Why can't you buy nappies, do feminism AND look around the site for other bits which relate to having children?
Is this not a possibility?
MN is a place where you can talk about the impact of having kids without actually talking about the kids all the time.
It's a place where you can talk shite you wouldn't otherwise be able to, cos you've got kids and that stops you socialising in other ways, without talking about kids.
It's a place where you can be intelligent without being put down for it. People tend to assume that once you have kids you turn into a jibbering idiot. Being around others in the same boat has the effect of rendering that the utter bollocks it should be.

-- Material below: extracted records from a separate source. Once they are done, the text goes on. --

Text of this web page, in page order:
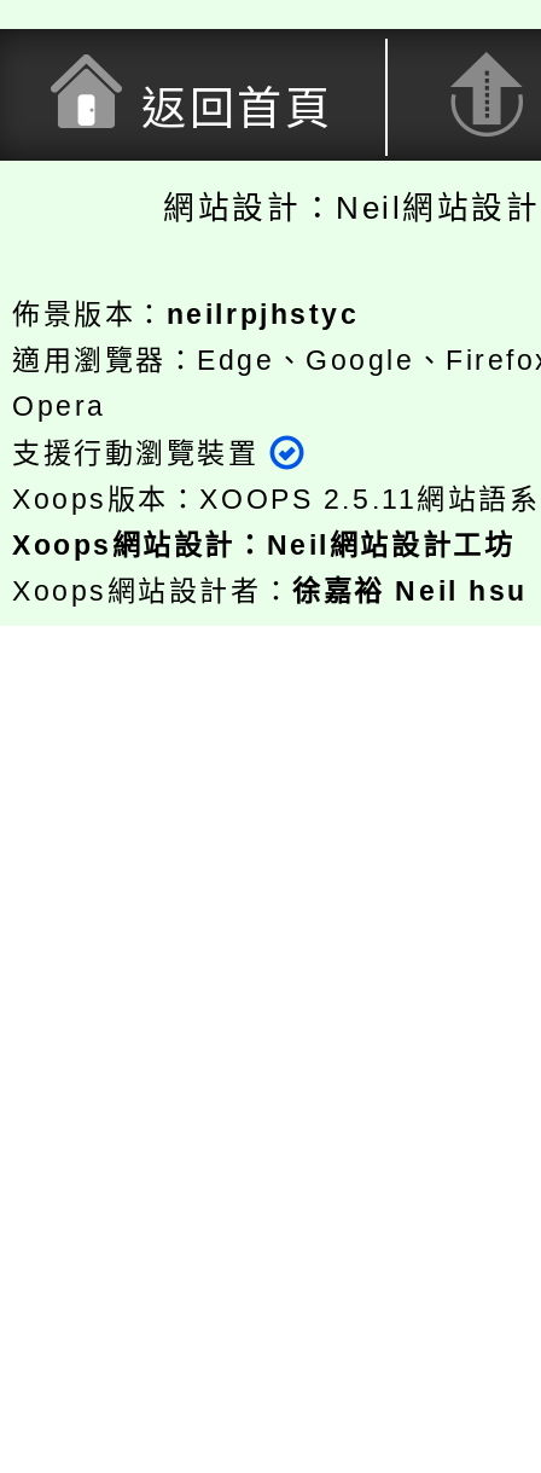
返回首頁
網站設計：Neil網站設
佈景版本： neilrpjhstyc
適用瀏覽器：Edge、Google、
Opera
支援行動瀏覽裝置
Xoops版本： XOOPS 2.5.11網站語
Xoops網站設計 ： Neil網站設計工坊
Xoops網站設計者：徐嘉裕 Neil hsu

It's funny how the stereotype of MN that persists in the media and other areas of social media, that mothers are hysterical and stupid and yet there seems to be the suggestion that the most popular areas of MN are perhaps the areas that go completely counter to that. Remembering that there are lots of highly professional women here who are frequently dismissed in that stereotype.

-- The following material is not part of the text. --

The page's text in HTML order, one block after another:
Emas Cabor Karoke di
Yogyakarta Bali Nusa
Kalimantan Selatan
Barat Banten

That does raise question of whether MNs success does lie precisely in social attitudes which are anti mother and just generally hostile to women voicing intelligent opinions.

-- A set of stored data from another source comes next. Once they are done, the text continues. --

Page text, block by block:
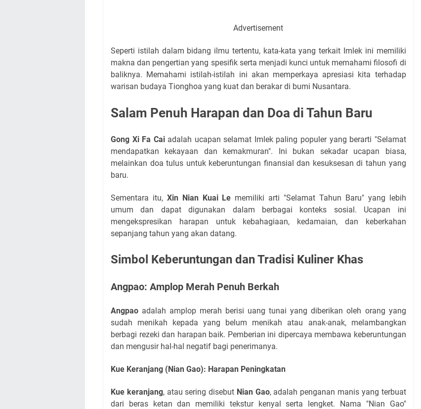
Advertisement
Seperti istilah dalam bidang ilmu tertentu, kata-kata yang terkait Imlek ini memiliki
makna dan pengertian yang spesifik serta menjadi kunci untuk memahami filosofi di
baliknya. Memahami istilah-istilah ini akan memperkaya apresiasi kita terhadap
warisan budaya Tionghoa yang kuat dan berakar di bumi Nusantara.
Salam Penuh Harapan dan Doa di Tahun Baru
Gong Xi Fa Caiadalah ucapan selamat Imlek paling populer yang berarti "Selamat
mendapatkan kekayaan dan kemakmuran". Ini bukan sekadar ucapan biasa,
melainkan doa tulus untuk keberuntungan finansial dan kesuksesan di tahun yang
baru.
Sementara itu, Xin Nian Kuai Le memiliki arti "Selamat Tahun Baru" yang lebih
umum dan dapat digunakan dalam berbagai konteks sosial. Ucapan ini
mengekspresikan harapan untuk kebahagiaan, kedamaian, dan keberkahan
sepanjang tahun yang akan datang.
Simbol Keberuntungan dan Tradisi Kuliner Khas
Angpao: Amplop Merah Penuh Berkah
Angpao adalah amplop merah berisi uang tunai yang diberikan oleh orang yang
sudah menikah kepada yang belum menikah atau anak-anak, melambangkan
berbagi rezeki dan harapan baik. Pemberian ini dipercaya membawa keberuntungan
dan mengusir hal-hal negatif bagi penerimanya.
Kue Keranjang (Nian Gao): Harapan Peningkatan
Kue keranjang, atau sering disebut Nian Gao, adalah penganan manis yang terbuat
dari beras ketan dan memiliki tekstur kenyal serta lengket. Nama "Nian Gao"

I don't always post in certain sections, but because I respect the intelligence and wisdom of MN, I know if I want to find something or ask a question MN is right there as a reference point - and often is more useful than dry Web pieces on how to deal with x problem which frankly are all too often written by people who seem to live in a parallel dimension to me. Or are just downright patronising or judgmental about how you are 'doing it wrong' (again often in a profound way that assumes the stupidity and uselessness of women/mothers).
In that kind of context, I'd also pose the question about why the feminism section might be particularly popular...
... Cos quite frankly I'm sick of being treated as a stupid woman who isnt important enough to listen to or be thought of in huge political decision making. And the broadness of that feeling encompasses everything from health, to work, to education, to housing and everything else that stems from that.
MNs power is contained simply in women talking and being relatively free to talk in a way that everywhere else seems to restrict. It doesn't actually matter what women talk about initially because if women are allowed to talk it eventually exposes the ways in which women are restricted.
Certainly that's precisely why I ended up here long term.